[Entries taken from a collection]
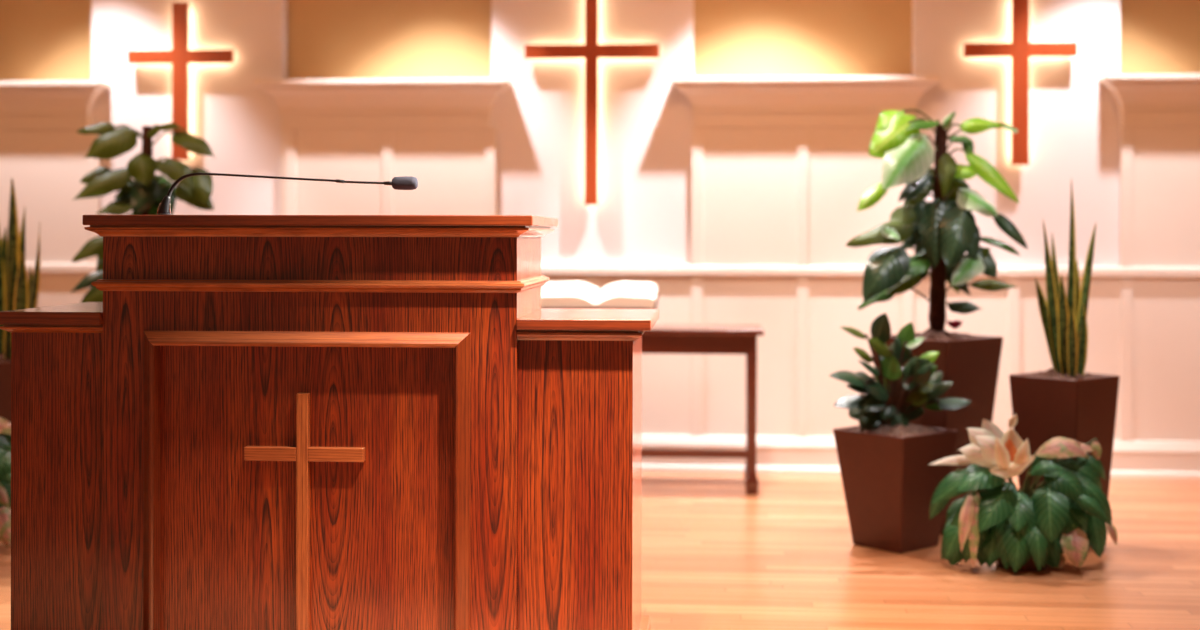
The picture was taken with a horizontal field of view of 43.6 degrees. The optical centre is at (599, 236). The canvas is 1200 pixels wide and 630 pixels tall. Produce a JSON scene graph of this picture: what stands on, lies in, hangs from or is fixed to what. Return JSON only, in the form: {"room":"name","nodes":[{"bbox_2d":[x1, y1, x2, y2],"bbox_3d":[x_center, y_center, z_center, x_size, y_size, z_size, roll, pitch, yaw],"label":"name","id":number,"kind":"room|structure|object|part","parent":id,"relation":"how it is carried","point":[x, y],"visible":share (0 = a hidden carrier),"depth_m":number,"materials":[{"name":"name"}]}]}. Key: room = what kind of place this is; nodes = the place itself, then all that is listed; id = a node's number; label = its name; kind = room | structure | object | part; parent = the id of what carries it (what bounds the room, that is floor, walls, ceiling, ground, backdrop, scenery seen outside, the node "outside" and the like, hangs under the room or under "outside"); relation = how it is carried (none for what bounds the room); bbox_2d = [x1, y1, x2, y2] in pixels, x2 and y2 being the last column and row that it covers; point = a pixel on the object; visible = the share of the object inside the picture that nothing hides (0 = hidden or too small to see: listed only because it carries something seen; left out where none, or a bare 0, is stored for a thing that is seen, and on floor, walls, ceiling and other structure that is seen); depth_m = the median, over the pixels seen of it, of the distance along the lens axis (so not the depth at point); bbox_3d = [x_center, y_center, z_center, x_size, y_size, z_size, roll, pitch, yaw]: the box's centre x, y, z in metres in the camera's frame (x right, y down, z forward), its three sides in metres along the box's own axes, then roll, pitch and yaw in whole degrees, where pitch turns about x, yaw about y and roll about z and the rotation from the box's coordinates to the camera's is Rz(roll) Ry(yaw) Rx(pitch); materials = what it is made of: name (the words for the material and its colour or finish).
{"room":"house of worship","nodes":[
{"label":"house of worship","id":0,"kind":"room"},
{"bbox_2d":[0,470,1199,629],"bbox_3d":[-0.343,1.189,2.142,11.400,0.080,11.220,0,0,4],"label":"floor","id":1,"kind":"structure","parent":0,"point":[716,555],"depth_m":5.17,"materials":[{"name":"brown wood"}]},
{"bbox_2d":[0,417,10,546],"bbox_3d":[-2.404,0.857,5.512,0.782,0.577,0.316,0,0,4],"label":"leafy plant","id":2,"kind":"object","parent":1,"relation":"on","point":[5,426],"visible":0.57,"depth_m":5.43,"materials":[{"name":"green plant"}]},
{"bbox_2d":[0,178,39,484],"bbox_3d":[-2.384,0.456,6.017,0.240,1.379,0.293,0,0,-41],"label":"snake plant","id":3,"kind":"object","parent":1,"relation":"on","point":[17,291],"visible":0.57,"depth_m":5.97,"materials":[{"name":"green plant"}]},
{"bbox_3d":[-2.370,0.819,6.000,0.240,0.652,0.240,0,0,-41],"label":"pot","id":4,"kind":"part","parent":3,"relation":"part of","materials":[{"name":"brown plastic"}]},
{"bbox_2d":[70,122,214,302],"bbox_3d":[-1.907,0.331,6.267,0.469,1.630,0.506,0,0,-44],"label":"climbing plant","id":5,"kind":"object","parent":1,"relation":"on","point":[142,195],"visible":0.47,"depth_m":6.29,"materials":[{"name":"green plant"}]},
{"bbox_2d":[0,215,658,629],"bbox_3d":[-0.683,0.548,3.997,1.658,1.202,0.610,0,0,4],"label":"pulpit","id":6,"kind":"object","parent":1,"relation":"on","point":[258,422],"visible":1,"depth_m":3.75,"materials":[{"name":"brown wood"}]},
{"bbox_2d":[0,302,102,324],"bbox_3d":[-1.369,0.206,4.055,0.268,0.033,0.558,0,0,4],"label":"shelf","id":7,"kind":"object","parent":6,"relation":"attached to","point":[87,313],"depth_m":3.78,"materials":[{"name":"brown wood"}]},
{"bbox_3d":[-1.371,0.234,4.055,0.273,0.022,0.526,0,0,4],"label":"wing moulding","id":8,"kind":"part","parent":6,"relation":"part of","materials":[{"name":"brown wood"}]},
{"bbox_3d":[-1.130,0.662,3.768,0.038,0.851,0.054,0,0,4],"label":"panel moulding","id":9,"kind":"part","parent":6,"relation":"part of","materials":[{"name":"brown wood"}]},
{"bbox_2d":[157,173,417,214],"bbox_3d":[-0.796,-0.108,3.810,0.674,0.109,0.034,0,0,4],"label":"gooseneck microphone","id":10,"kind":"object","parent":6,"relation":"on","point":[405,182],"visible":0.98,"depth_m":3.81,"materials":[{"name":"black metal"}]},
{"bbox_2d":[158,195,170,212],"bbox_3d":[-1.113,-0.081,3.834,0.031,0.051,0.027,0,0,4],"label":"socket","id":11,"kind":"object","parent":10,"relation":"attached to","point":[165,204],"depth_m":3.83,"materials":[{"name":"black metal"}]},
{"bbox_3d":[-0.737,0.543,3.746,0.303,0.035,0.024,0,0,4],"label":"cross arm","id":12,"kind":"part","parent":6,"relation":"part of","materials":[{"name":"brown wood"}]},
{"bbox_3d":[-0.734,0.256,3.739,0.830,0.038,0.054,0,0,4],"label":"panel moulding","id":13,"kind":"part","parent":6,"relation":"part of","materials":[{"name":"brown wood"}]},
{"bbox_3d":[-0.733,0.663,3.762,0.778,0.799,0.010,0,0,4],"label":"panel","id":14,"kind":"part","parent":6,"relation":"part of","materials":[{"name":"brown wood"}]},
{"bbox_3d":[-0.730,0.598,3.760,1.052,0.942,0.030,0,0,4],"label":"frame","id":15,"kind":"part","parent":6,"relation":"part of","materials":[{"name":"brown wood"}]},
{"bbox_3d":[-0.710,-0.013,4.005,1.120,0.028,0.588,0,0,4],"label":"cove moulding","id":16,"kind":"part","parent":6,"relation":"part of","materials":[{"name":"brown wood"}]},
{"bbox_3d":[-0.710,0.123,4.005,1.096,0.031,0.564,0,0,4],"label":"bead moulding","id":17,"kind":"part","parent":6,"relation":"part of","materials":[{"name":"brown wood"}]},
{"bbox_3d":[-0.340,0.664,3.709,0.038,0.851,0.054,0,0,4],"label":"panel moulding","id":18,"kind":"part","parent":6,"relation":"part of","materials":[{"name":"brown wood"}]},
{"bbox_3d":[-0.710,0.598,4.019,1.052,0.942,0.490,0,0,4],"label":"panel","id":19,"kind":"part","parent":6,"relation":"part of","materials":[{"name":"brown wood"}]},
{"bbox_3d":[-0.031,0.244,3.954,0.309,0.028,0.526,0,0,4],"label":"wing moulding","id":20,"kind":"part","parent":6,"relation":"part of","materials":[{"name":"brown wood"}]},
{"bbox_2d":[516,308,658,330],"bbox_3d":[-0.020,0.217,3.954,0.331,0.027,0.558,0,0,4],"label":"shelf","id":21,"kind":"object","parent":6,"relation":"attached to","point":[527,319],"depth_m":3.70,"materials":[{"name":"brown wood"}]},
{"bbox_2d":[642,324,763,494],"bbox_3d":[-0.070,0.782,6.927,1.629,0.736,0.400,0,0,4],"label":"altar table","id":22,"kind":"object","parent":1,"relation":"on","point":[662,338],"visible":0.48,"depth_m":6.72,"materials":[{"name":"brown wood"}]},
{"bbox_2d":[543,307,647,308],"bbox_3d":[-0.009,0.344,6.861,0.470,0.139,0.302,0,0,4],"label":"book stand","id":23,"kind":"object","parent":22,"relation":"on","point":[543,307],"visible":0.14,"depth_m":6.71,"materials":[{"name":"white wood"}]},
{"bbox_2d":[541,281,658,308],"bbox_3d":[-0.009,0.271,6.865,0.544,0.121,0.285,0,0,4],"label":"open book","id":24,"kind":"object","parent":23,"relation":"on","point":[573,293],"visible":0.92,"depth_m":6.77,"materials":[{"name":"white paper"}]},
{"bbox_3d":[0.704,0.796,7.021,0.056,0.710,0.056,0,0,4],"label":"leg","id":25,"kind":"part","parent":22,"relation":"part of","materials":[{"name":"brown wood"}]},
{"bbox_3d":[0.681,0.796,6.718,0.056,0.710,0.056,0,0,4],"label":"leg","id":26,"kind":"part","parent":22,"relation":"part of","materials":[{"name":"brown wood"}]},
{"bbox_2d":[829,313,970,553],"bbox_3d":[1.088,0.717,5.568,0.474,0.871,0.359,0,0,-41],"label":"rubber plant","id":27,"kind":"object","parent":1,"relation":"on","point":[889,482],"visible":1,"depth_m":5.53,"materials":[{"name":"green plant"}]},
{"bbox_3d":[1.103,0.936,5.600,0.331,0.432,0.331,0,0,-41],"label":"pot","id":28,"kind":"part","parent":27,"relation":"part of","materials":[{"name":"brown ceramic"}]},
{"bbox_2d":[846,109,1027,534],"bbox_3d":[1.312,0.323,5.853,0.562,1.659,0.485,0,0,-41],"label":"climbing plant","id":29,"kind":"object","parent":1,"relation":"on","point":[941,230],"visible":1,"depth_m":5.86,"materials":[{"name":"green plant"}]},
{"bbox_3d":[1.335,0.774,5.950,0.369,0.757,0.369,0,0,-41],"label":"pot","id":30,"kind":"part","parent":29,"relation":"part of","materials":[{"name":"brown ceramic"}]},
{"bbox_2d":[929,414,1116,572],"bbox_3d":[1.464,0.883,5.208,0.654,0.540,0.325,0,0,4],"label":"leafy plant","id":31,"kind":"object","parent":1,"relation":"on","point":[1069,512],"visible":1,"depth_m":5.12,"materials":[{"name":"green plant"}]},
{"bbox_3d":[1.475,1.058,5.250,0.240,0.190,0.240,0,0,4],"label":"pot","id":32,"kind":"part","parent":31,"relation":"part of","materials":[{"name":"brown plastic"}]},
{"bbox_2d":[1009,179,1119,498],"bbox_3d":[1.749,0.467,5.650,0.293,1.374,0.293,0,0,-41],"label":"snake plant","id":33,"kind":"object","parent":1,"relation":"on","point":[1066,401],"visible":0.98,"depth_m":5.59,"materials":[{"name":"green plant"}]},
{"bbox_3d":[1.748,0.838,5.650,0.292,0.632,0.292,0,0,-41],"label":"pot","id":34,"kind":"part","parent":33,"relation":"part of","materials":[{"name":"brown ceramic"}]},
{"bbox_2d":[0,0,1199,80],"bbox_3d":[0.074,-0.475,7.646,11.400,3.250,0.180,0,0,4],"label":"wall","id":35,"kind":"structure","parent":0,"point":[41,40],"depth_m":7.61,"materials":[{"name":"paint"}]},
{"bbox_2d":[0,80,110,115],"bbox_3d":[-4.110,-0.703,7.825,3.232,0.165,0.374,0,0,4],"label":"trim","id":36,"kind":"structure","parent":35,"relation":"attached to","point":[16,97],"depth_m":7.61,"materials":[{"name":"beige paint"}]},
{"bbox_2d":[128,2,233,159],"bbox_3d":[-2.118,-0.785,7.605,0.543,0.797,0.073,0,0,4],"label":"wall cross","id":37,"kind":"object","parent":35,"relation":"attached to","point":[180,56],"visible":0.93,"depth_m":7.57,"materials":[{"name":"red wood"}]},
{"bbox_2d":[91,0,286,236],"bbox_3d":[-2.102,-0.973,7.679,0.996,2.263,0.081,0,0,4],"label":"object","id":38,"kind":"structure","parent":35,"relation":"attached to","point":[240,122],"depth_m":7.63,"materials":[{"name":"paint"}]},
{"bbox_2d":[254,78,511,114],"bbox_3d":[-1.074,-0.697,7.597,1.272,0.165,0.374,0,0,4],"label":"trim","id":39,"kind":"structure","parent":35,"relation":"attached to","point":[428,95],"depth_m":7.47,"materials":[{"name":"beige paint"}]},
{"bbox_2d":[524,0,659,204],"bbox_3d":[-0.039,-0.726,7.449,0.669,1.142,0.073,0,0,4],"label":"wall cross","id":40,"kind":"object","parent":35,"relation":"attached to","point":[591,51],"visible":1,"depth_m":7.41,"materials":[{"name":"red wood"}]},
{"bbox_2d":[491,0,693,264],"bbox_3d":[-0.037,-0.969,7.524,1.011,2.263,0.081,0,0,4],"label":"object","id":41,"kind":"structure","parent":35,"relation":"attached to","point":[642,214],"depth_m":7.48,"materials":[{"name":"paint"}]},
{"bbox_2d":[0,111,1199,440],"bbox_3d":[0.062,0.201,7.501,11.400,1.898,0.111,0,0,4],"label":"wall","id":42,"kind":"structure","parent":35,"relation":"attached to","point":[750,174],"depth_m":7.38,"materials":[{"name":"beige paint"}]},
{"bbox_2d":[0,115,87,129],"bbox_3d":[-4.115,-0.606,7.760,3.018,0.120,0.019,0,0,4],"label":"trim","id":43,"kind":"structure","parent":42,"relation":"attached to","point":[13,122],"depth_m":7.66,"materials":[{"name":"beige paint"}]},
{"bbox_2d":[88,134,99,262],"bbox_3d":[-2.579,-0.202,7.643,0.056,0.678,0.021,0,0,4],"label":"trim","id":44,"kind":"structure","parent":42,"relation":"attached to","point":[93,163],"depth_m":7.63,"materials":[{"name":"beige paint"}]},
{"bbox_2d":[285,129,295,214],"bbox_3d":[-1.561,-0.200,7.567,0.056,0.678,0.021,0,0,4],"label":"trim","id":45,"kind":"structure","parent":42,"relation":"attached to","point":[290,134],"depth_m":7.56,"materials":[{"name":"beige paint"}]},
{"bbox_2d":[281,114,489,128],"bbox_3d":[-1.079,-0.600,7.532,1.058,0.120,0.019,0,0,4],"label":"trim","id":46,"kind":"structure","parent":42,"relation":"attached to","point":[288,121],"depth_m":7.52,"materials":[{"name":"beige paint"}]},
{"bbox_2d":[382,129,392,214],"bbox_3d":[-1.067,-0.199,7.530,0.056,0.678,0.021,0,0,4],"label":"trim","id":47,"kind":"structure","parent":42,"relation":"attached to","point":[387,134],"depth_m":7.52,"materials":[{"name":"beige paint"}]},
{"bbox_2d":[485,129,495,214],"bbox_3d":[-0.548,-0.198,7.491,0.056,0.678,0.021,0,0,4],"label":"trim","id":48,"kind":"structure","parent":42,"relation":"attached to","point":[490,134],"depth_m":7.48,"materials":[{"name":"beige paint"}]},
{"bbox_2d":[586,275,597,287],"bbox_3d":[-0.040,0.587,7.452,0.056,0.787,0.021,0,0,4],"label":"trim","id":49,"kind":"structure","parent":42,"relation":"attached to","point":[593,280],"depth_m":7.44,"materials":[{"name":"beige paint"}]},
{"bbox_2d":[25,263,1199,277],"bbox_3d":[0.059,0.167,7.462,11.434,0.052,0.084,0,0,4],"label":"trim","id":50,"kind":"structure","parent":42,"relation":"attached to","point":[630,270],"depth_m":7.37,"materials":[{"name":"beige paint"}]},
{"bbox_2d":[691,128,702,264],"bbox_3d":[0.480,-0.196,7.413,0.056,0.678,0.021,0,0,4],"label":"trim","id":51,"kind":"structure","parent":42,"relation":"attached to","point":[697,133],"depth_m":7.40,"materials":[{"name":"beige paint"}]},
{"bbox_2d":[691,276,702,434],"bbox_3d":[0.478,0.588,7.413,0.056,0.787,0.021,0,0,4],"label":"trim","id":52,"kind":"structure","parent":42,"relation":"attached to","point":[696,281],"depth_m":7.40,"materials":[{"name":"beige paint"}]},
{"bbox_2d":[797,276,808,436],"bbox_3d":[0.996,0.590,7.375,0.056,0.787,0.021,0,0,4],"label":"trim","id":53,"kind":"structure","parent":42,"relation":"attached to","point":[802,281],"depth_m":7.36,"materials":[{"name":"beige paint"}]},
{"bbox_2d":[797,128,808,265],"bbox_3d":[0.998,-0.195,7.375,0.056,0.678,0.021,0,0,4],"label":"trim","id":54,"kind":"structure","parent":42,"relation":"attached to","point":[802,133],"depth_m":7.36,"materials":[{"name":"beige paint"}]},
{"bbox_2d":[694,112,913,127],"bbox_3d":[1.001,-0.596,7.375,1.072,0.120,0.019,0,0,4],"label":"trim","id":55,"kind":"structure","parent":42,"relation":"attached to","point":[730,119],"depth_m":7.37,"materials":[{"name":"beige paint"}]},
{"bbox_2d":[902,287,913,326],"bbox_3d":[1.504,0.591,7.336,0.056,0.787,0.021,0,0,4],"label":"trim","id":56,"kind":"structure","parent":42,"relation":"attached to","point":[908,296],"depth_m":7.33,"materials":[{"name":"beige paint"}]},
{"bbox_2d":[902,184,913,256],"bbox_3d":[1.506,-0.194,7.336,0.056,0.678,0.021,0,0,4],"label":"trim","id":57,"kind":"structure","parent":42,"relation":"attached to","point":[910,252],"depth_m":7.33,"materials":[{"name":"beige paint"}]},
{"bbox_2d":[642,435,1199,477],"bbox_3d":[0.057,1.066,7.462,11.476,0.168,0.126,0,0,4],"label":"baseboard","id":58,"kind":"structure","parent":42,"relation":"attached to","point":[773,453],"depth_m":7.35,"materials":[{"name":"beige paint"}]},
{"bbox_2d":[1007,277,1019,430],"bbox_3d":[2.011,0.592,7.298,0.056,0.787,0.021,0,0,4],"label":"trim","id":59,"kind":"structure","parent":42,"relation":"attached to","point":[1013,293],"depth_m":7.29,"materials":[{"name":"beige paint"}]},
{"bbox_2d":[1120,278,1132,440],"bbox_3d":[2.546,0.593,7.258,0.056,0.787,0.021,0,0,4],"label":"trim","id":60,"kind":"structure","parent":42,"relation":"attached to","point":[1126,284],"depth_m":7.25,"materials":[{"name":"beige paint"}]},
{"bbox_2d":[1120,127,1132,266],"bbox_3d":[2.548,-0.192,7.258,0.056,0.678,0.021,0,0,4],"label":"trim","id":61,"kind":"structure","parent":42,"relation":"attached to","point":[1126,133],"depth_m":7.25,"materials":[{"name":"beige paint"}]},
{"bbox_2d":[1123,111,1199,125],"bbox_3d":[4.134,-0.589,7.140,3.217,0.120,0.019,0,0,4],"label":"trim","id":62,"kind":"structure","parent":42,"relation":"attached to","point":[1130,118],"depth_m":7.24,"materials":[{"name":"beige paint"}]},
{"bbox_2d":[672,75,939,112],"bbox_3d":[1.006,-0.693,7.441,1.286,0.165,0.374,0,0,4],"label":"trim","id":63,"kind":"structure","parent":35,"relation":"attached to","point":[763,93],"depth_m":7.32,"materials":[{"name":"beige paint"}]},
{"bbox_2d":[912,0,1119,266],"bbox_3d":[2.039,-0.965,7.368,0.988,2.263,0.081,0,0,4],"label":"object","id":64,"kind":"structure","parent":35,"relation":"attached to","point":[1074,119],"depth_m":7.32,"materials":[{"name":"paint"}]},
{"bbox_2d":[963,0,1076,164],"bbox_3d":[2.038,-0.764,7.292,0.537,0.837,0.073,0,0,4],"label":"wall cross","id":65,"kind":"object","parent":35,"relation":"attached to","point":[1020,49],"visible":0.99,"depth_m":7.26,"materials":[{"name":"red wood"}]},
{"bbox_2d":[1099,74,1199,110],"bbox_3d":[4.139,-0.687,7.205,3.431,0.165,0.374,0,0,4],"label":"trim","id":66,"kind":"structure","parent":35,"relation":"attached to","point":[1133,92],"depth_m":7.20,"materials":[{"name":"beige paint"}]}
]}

Directions: Nothing except a number is needed: how many lines of the entries contain the word "wing"?

Finished task: 2